* WHAT YOU SHOULD DO *
Omit any pictures, and restate word for word only the lines from the one with "January 18, 2023" through the end of the data below.

Stored records:
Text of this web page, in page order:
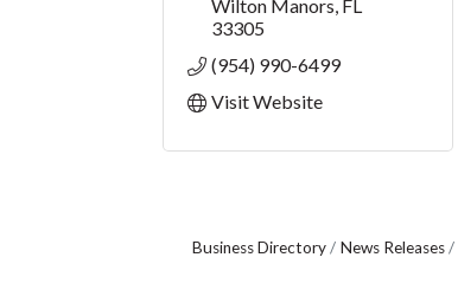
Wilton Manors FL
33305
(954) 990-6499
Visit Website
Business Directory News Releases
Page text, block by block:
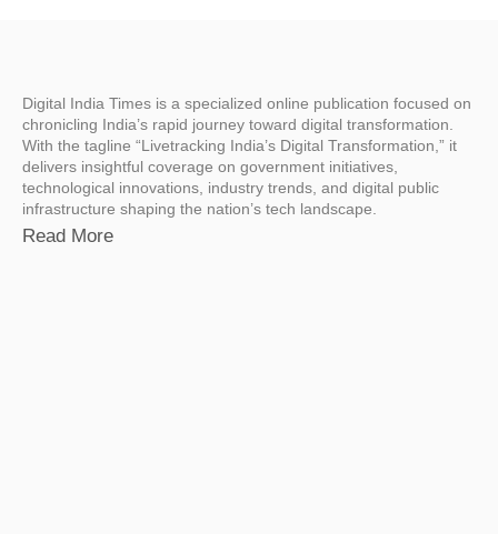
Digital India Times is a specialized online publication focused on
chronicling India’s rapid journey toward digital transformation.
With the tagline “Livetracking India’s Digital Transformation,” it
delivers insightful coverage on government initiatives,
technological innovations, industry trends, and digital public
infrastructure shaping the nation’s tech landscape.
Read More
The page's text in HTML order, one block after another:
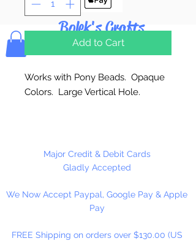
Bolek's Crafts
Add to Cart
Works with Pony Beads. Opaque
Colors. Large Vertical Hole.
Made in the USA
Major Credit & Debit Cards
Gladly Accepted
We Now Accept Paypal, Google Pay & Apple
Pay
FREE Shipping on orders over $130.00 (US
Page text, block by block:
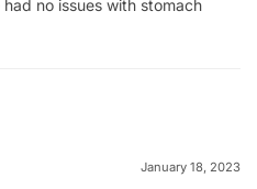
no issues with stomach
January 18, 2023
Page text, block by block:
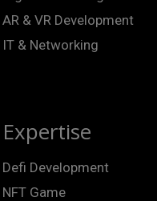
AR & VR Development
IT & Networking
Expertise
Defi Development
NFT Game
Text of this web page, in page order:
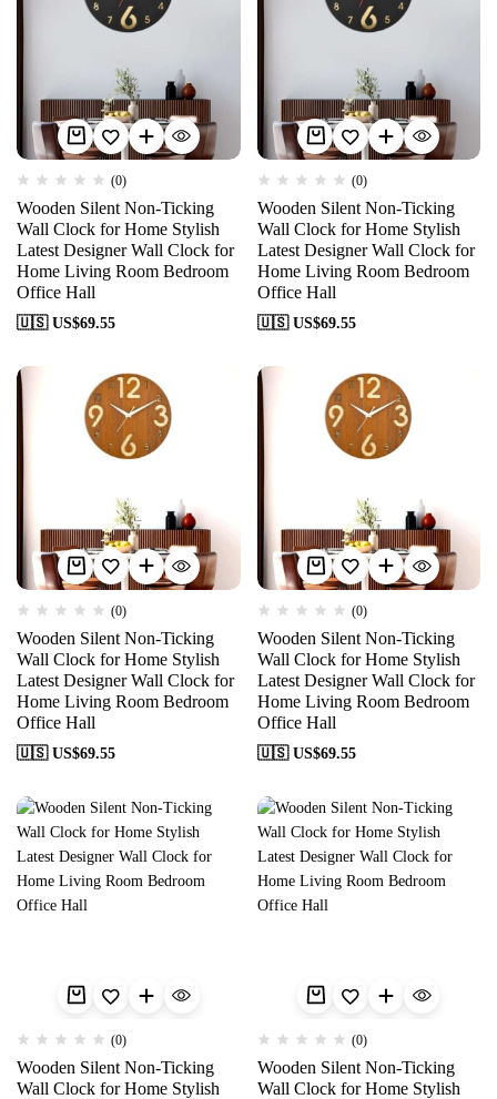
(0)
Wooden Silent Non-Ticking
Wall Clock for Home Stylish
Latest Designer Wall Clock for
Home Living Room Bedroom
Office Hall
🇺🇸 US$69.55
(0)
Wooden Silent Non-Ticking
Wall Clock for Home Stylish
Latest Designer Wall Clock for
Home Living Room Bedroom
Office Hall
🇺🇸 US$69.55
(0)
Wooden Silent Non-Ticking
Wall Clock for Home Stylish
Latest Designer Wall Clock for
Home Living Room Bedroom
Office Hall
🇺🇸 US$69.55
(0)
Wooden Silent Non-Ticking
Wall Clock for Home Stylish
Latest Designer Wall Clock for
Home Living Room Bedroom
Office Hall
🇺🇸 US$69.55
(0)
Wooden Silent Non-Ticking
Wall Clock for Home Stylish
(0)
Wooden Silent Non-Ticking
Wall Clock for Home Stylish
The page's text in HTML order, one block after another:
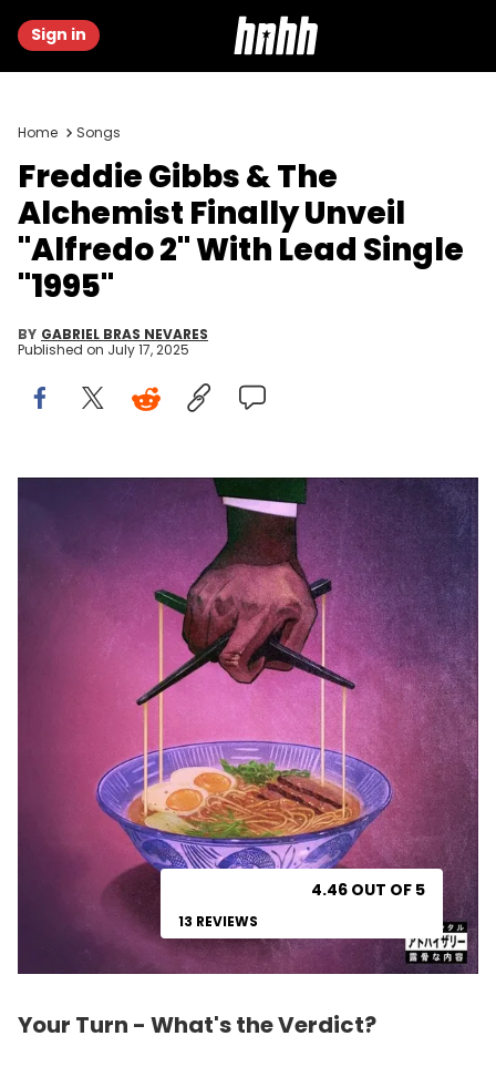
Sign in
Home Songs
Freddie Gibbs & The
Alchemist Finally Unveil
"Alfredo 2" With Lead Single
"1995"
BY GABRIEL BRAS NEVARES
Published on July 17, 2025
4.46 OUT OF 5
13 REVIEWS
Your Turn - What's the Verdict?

* ANSWER AREA *
January 18, 2023
Page text, block by block:
AR & VR Development
IT & Networking
Expertise
Defi Development
NFT Game
Text of this web page, in page order:
(0)
Wooden Silent Non-Ticking
Wall Clock for Home Stylish
Latest Designer Wall Clock for
Home Living Room Bedroom
Office Hall
🇺🇸 US$69.55
(0)
Wooden Silent Non-Ticking
Wall Clock for Home Stylish
Latest Designer Wall Clock for
Home Living Room Bedroom
Office Hall
🇺🇸 US$69.55
(0)
Wooden Silent Non-Ticking
Wall Clock for Home Stylish
Latest Designer Wall Clock for
Home Living Room Bedroom
Office Hall
🇺🇸 US$69.55
(0)
Wooden Silent Non-Ticking
Wall Clock for Home Stylish
Latest Designer Wall Clock for
Home Living Room Bedroom
Office Hall
🇺🇸 US$69.55
(0)
Wooden Silent Non-Ticking
Wall Clock for Home Stylish
(0)
Wooden Silent Non-Ticking
Wall Clock for Home Stylish
The page's text in HTML order, one block after another:
Sign in
Home Songs
Freddie Gibbs & The
Alchemist Finally Unveil
"Alfredo 2" With Lead Single
"1995"
BY GABRIEL BRAS NEVARES
Published on July 17, 2025
4.46 OUT OF 5
13 REVIEWS
Your Turn - What's the Verdict?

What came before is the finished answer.